DIY investors’ most popular shares: UK traders buy the dip amid banking sector turmoil but ditch airlines and car manufacturers
- Tesla, Amazon and Chinese electric vehicle maker Nio still the most widely held
- But bank stocks have seen the biggest rise in demand, according to eToro
- Airline stocks suffered, with engine maker Rolls-Royce the third most sold stock
UK retail investors have been buying the dip in banking shares while ditching airlines and car makers, the latest quarterly data by investing platform eToro suggests.
The list of most held stocks on eToro among UK investors continues to be dominated by tech firms, with Tesla, Amazon and Chinese electric vehicle maker Nio making up the top three.
Apple, Meta and Microsoft also feature further down the list, having seen their price improve significantly from last year’s sell-off.
What are you buying? eToro has unveiled the biggest risers and fallers in its latest stock data
Tesla’s share price is up 68 per cent since the start of the year, while Apple has risen 27 per cent and Meta shares have surged 76 per cent. The trio are the best performing stocks in the entire S&P 500 in 2023.
But bank shares have seen the biggest rise in demand, with the number of eToro investors holding Bank of America stock up 35 per cent, while Barclays holders surged 27 per cent and HSBC saw growth of 24 per cent.

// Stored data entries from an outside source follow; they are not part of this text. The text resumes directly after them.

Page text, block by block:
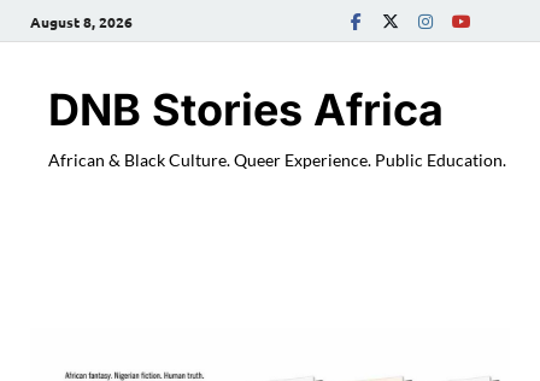
August 8, 2026
DNB Stories Africa
African & Black Culture. Queer Experience. Public Education.
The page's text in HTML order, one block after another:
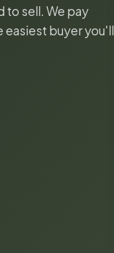
to sell. We pay
easiest buyer you'll
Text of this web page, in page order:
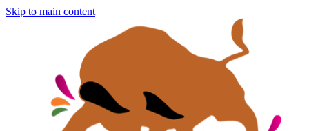
Skip to main content
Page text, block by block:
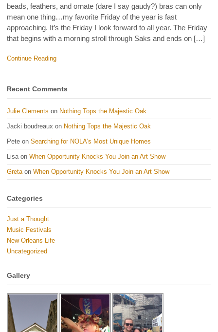
beads, feathers, and ornate (dare I say gaudy?) bras can only
mean one thing…my favorite Friday of the year is fast
approaching. It’s the Friday I look forward to all year. The Friday
that begins with a morning stroll through Saks and ends on […]
Continue Reading
Recent Comments
Julie Clements on Nothing Tops the Majestic Oak
Jacki boudreaux on Nothing Tops the Majestic Oak
Pete on Searching for NOLA’s Most Unique Homes
Lisaon When Opportunity Knocks You Join an Art Show
Gretaon When Opportunity Knocks You Join an Art Show
Categories
Just a Thought
Music Festivals
New Orleans Life
Uncategorized
Gallery
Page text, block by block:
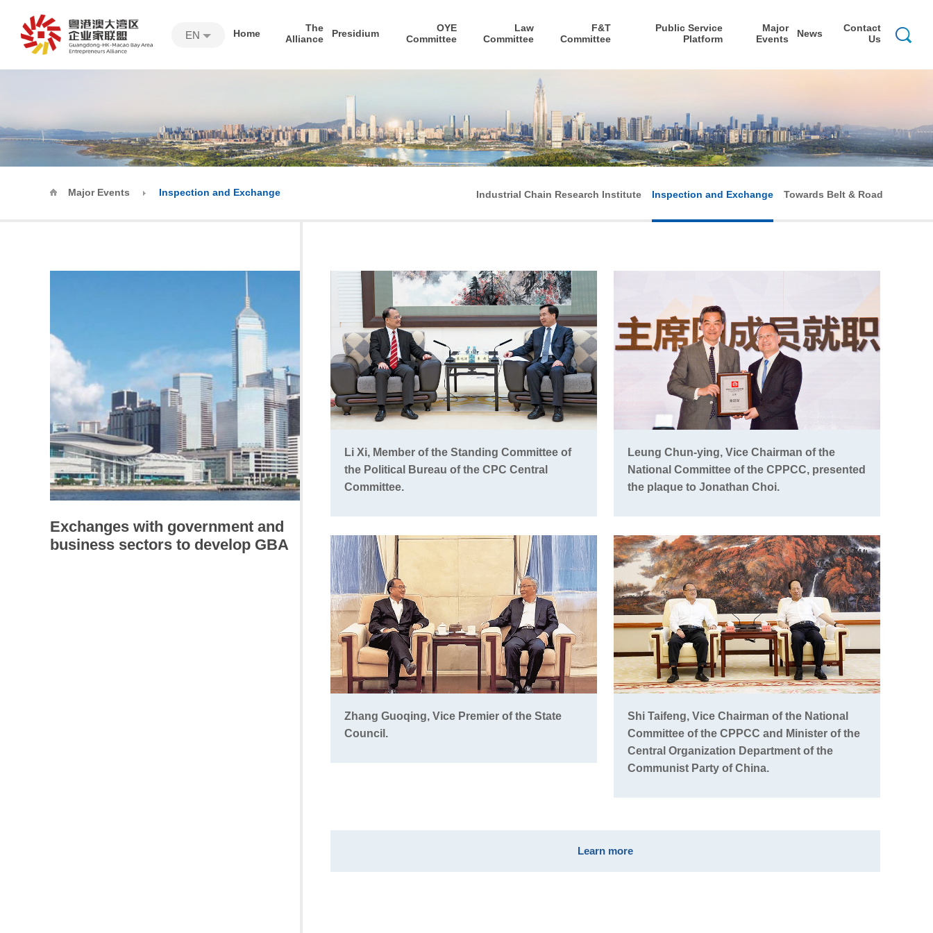
EN Home
The
Alliance
Presidium
OYE
Committee
Law
Committee
F&T
Committee
Public Service
Platform
Major
Events
News
Contact
Us
Major Events Inspection and Exchange Industrial Chain Research Institute Inspection and Exchange Towards Belt & Road
Exchanges with government and
business sectors to develop GBA
Li Xi, Member of the Standing Committee of
the Political Bureau of the CPC Central
Committee.
Leung Chun-ying, Vice Chairman of the
National Committee of the CPPCC, presented
the plaque to Jonathan Choi.
Zhang Guoqing, Vice Premier of the State
Council.
Shi Taifeng, Vice Chairman of the National
Committee of the CPPCC and Minister of the
Central Organization Department of the
Communist Party of China.
Learn more
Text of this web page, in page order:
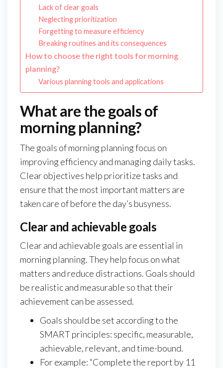
Lack of clear goals
Neglecting prioritization
Forgetting to measure efficiency
Breaking routines and its consequences
How to choose the right tools for morning
planning?
Various planning tools and applications
What are the goals of
morning planning?
The goals of morning planning focus on
improving efficiency and managing daily tasks.
Clear objectives help prioritize tasks and
ensure that the most important matters are
taken care of before the day’s busyness.
Clear and achievable goals
Clear and achievable goals are essential in
morning planning. They help focus on what
matters and reduce distractions. Goals should
be realistic and measurable so that their
achievement can be assessed.
Goals should be set according to the
SMART principles: specific, measurable,
achievable, relevant, and time-bound.
For example: “Complete the report by 11
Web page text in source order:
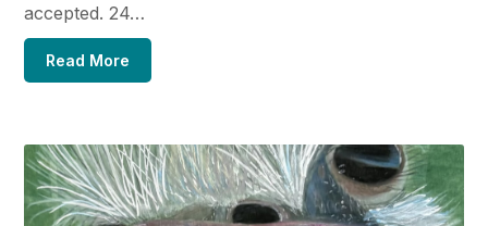
accepted. 24…
Read More
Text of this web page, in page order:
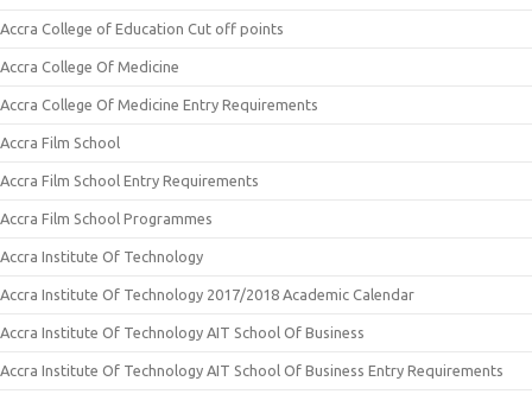
Accra College of Education Cut off points
Accra College Of Medicine
Accra College Of Medicine Entry Requirements
Accra Film School
Accra Film School Entry Requirements
Accra Film School Programmes
Accra Institute Of Technology
Accra Institute Of Technology 2017/2018 Academic Calendar
Accra Institute Of Technology AIT School Of Business
Accra Institute Of Technology AIT School Of Business Entry Requirements
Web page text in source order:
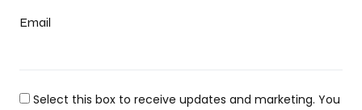
Email
Select this box to receive updates and marketing. You
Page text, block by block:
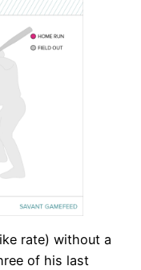
rate) without a
of his last
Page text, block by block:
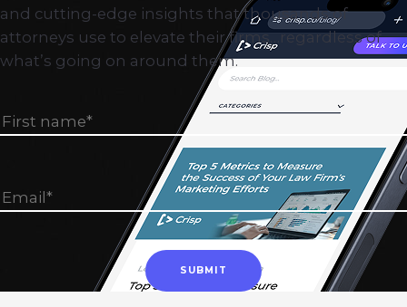
and cutting-edge insights that thousands of
attorneys use to elevate their firms…regardless of
what’s going on around them.
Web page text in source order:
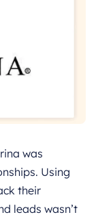
was
Using
their
leads wasn’t
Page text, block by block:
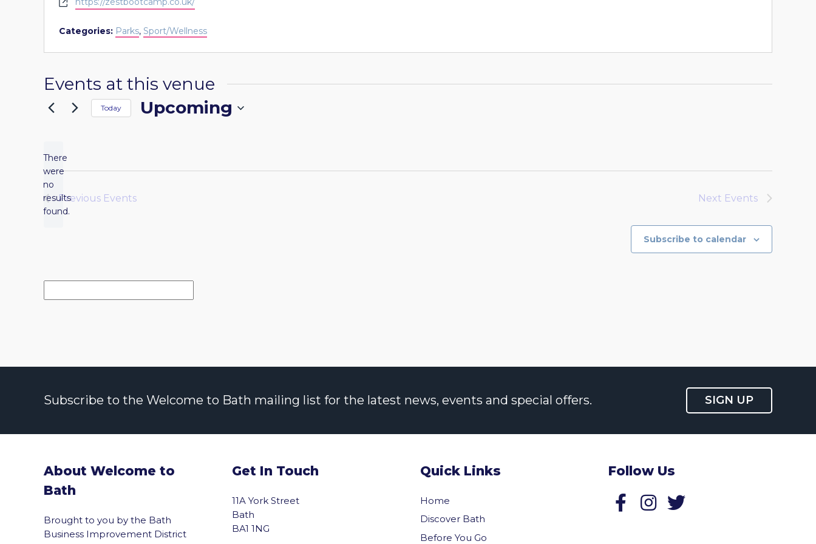
Categories: Parks, Sport/Wellness
Events at this venue
Notice
There
were
no
results
found.
Today Upcoming
Previous Events Next Events
Subscribe to calendar
Subscribe to the Welcome to Bath mailing list for the latest news, events and special offers. SIGN UP
About Welcome to
Bath
Brought to you by the Bath
Business Improvement District
Get In Touch
11A York Street
Bath
BA1 1NG
Quick Links
Home
Discover Bath
Before You Go
Follow Us
Follow us on Facebook
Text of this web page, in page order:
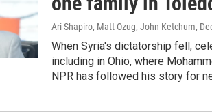
Ari Shapiro, Matt Ozug, John Ketchum,
When Syria's dictatorship fell,
including in Ohio, where
NPR has followed his story for
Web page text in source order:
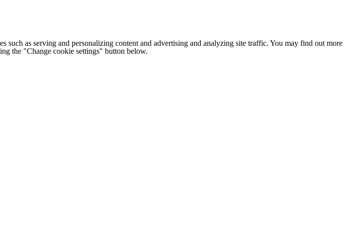
such as serving and personalizing content and advertising and analyzing site traffic. You may find out more
the "Change cookie settings" button below.
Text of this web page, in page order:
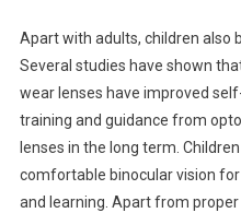
Apart with adults, children also
Several studies have shown
wear lenses have improved
training and guidance from
lenses in the long term.
comfortable binocular vision
and learning. Apart from proper
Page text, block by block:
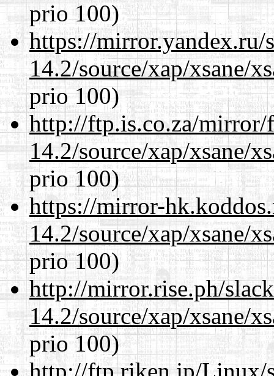
prio 100)
https://mirror.yandex.ru/
14.2/source/xap/xsane/
prio 100)
http://ftp.is.co.za/mirror/
14.2/source/xap/xsane/
prio 100)
https://mirror-
14.2/source/xap/xsane/
prio 100)
http://mirror.rise.ph/
14.2/source/xap/xsane/
prio 100)
http://ftp.riken.jp/Linux/
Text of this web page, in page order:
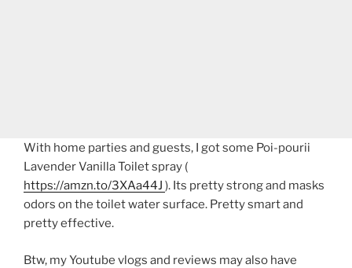
With home parties and guests, I got some Poi-pourii
Lavender Vanilla Toilet spray (
https://amzn.to/3XAa44J ). Its pretty strong and masks
odors on the toilet water surface. Pretty smart and
pretty effective.
Btw, my Youtube vlogs and reviews may also have
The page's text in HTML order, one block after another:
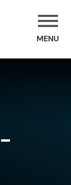
MENU
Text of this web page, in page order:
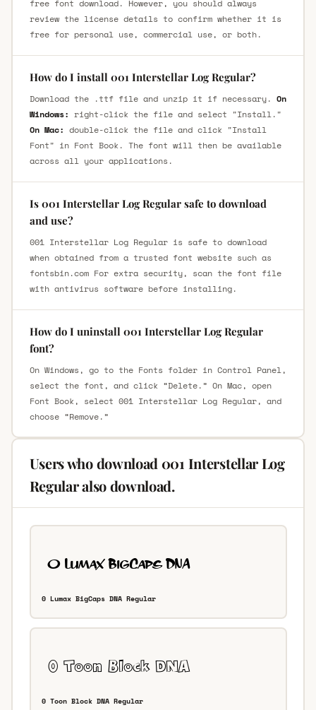
free font download. However, you should always
review the license details to confirm whether it is
free for personal use, commercial use, or both.
How do I install 001 Interstellar Log Regular?
Download the .ttf file and unzip it if necessary. On
Windows: right-click the file and select "Install."
On Mac: double-click the file and click "Install
Font" in Font Book. The font will then be available
across all your applications.
Is 001 Interstellar Log Regular safe to download
and use?
001 Interstellar Log Regular is safe to download
when obtained from a trusted font website such as
fontsbin.com For extra security, scan the font file
with antivirus software before installing.
How do I uninstall 001 Interstellar Log Regular
font?
On Windows, go to the Fonts folder in Control Panel,
select the font, and click “Delete.” On Mac, open
Font Book, select 001 Interstellar Log Regular, and
choose “Remove.”
Users who download 001 Interstellar Log
Regular also download.
0 Lumax BigCaps DNA Regular
0 Toon Block DNA Regular
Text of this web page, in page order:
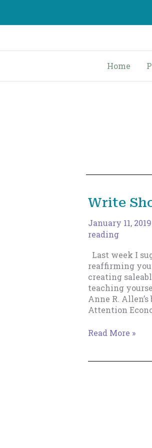
content
Home
Write
January 11, 2019
reading
Last week I
reaffirming
creating
teaching
Anne R.
Attention
Write
Read More »
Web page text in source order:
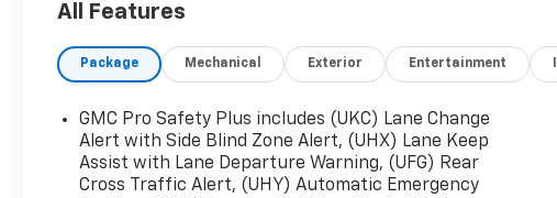
Beyond the impressive list of features, this
Yukon SLT also comes with the SLT Premium
Package, which includes a panoramic power
With seating for up to 8 passengers and ample
cargo space, this Yukon is the perfect family
vehicle.
All Features
Package Mechanical Exterior Entertainment
GMC Pro Safety Plus includes (UKC) Lane Change
Alert with Side Blind Zone Alert, (UHX) Lane Keep
Assist with Lane Departure Warning, (UFG) Rear
Cross Traffic Alert, (UHY) Automatic Emergency
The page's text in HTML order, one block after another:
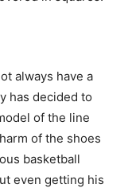
always have a
has decided to
of the line
of the shoes
basketball
even getting his
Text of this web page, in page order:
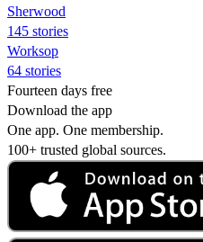
Sherwood
145 stories
Worksop
64 stories
Fourteen days free
Download the app
One app. One membership.
100+ trusted global sources.
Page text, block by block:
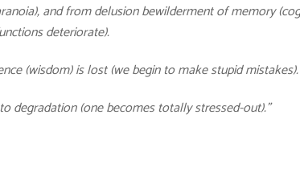
and from delusion bewilderment of memory
deteriorate).
(wisdom) is lost (we begin to make stupid mistakes).
degradation (one becomes totally stressed-out).”
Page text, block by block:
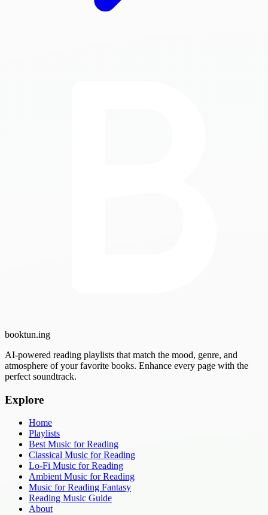
booktun.ing
AI-powered reading playlists that match the mood, genre, and
atmosphere of your favorite books. Enhance every page with the
perfect soundtrack.
Explore
Home
Playlists
Best Music for Reading
Classical Music for Reading
Lo-Fi Music for Reading
Ambient Music for Reading
Music for Reading Fantasy
Reading Music Guide
About
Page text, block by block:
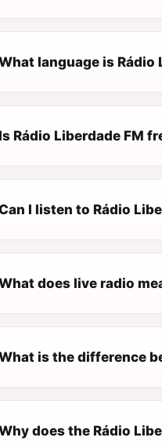
language is Rádio
Is Rádio Liberdade FM
I listen to Rádio
does live radio
is the difference
does the Rádio
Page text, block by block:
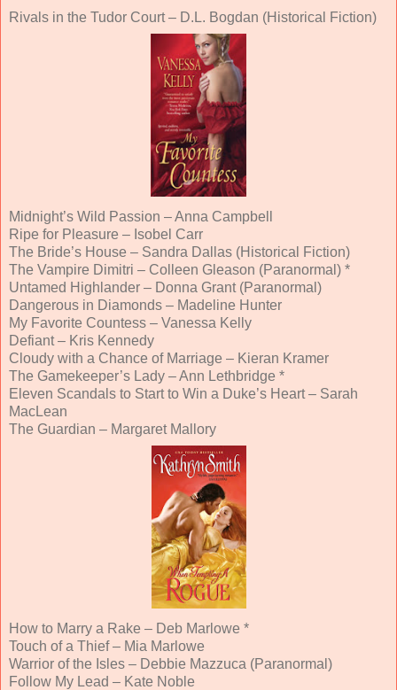
Rivals in the Tudor Court – D.L. Bogdan (Historical Fiction)
Midnight’s Wild Passion – Anna Campbell
Ripe for Pleasure – Isobel Carr
The Bride’s House – Sandra Dallas (Historical Fiction)
The Vampire Dimitri – Colleen Gleason (Paranormal) *
Untamed Highlander – Donna Grant (Paranormal)
Dangerous in Diamonds – Madeline Hunter
My Favorite Countess – Vanessa Kelly
Defiant – Kris Kennedy
Cloudy with a Chance of Marriage – Kieran Kramer
The Gamekeeper’s Lady – Ann Lethbridge *
Eleven Scandals to Start to Win a Duke’s Heart – Sarah
MacLean
The Guardian – Margaret Mallory
How to Marry a Rake – Deb Marlowe *
Touch of a Thief – Mia Marlowe
Warrior of the Isles – Debbie Mazzuca (Paranormal)
Follow My Lead – Kate Noble
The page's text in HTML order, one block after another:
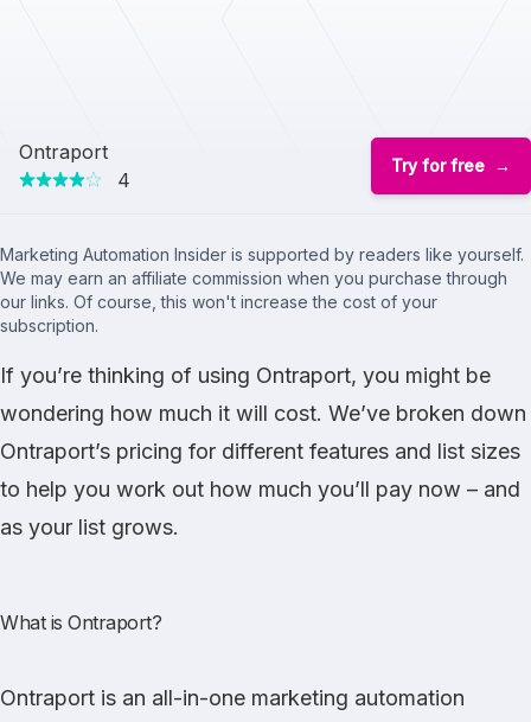
Ontraport
4
Try for free
Marketing Automation Insider is supported by readers like yourself.
We may earn an affiliate commission when you purchase through
our links. Of course, this won't increase the cost of your
subscription.
If you’re thinking of using Ontraport, you might be
wondering how much it will cost. We’ve broken down
Ontraport’s pricing for different features and list sizes
to help you work out how much you’ll pay now – and
as your list grows.
What is Ontraport?
Ontraport is an all-in-one marketing automation
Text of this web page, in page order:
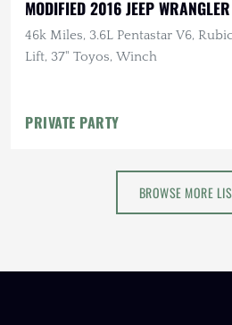
MODIFIED 2016 JEEP
46k Miles, 3.6L Pentastar V6,
Lift, 37" Toyos, Winch
PRIVATE PARTY
BROWSE MORE
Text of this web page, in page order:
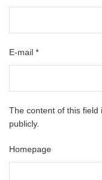
E-mail *
The content of this field
publicly.
Homepage
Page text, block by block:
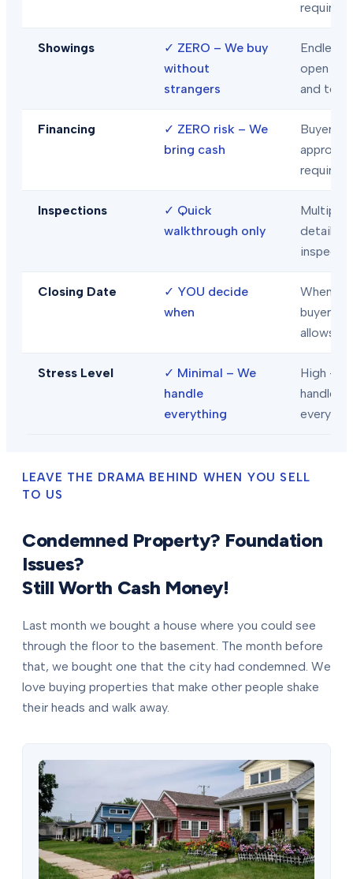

Exela Technologies, an American business process automation company, was the top riser, seeing a near-50 per cent increase in holders at the end of the first quarter.
Man United mirrored the club’s footballing resurgence, coming in second with a 37 per cent gain in UK users.
Health-related and energy stocks – both defensive plays in the current climate – also made the list, including Johnson & Johnson and Enphase energy, with a 19 per cent and 17 per cent gain in users respectively.
But travel industry stocks suffered, with planes engine maker Rolls-Royce the third most sold stock in the first quarter, as the number of investors tumbled 11 per cent.
However, the UK company remains among the top 10 most widely held stocks by UK investors on eToro, according to the platform.
Airline groups Lufthansa, British Airways owner, IAG, and budget carrier Ryanair also fell out of favour with investors, with holders falling 10 per cent, 7 per cent and 6 per cent respectively.
IAG shares have surged 14 per cent since the start of the year and are up slightly against a year ago, but remain down 65 per cent compared to five years ago.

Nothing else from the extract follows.